*** Opening EXTRACTED MATERIAL ***
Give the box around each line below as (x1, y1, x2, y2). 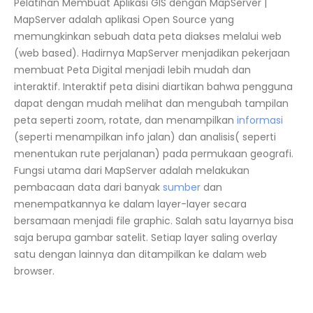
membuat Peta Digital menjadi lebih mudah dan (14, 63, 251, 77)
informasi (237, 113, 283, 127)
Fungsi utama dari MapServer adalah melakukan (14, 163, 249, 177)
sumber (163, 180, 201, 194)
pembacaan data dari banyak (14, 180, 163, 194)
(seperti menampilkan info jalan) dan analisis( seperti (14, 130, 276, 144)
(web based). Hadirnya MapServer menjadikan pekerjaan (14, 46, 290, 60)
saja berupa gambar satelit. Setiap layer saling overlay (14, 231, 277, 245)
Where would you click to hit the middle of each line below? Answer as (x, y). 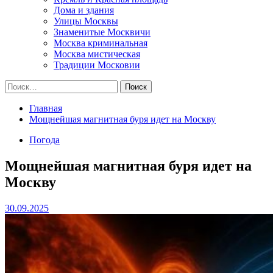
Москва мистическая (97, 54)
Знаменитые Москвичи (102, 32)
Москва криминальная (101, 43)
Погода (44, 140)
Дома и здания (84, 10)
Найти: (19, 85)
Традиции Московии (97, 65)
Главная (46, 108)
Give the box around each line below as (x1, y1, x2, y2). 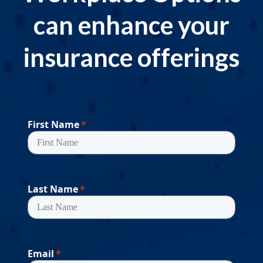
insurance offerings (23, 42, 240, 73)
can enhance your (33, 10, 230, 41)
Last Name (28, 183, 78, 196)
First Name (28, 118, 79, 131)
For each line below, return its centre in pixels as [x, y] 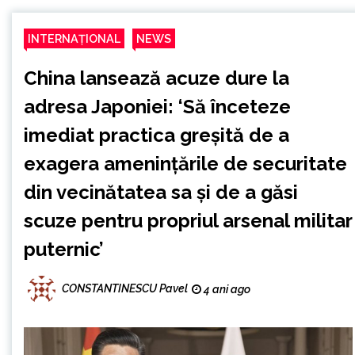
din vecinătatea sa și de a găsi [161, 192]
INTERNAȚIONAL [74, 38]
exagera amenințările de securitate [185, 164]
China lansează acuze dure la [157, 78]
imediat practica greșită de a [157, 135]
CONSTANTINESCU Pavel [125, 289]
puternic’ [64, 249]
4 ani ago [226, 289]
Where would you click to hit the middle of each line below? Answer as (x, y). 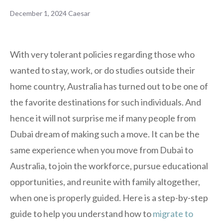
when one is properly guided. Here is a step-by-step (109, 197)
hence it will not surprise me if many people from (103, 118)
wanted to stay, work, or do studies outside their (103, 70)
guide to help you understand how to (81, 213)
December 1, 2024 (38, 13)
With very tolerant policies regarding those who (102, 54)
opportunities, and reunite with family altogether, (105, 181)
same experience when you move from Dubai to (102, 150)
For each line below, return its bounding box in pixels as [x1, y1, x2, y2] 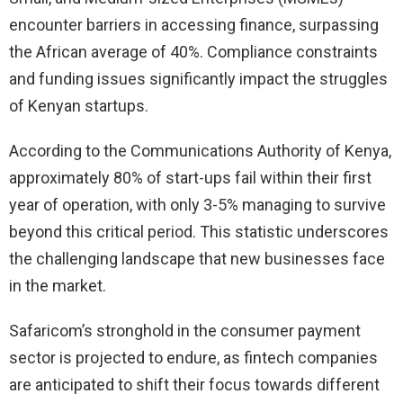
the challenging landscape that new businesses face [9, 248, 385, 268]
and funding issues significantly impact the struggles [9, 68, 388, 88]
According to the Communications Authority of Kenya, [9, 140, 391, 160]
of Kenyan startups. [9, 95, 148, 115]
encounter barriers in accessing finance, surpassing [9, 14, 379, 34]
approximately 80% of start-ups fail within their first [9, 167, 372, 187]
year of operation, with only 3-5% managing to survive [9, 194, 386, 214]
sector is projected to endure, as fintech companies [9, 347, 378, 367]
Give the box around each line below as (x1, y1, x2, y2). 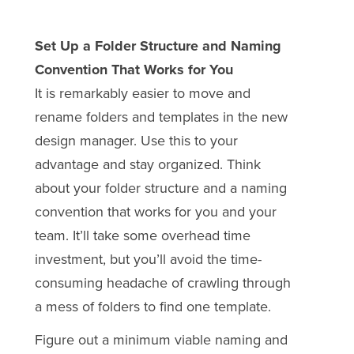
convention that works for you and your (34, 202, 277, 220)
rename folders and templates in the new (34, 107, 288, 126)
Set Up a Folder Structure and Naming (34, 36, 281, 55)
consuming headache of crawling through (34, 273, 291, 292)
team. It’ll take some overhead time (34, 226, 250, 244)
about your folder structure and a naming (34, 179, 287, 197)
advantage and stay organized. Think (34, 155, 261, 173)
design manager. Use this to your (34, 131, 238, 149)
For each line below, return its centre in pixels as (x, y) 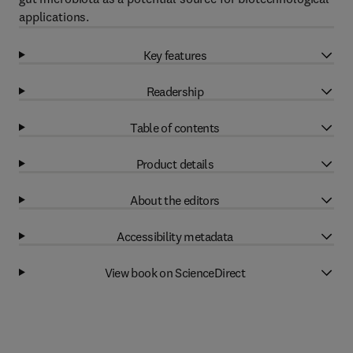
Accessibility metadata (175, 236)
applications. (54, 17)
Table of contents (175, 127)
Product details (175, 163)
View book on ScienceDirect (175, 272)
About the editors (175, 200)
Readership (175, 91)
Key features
*** Closing EXTRACTED MATERIAL ***
● **TASK OBJECTIVE**
The answer should consist of the lines from the one with "applications. (54, 17)" through the last line of the entries, duplicated exactly and nothing more.

● **RESULT FOR THIS TASK**
applications. (54, 17)
Table of contents (175, 127)
Product details (175, 163)
View book on ScienceDirect (175, 272)
About the editors (175, 200)
Readership (175, 91)
Key features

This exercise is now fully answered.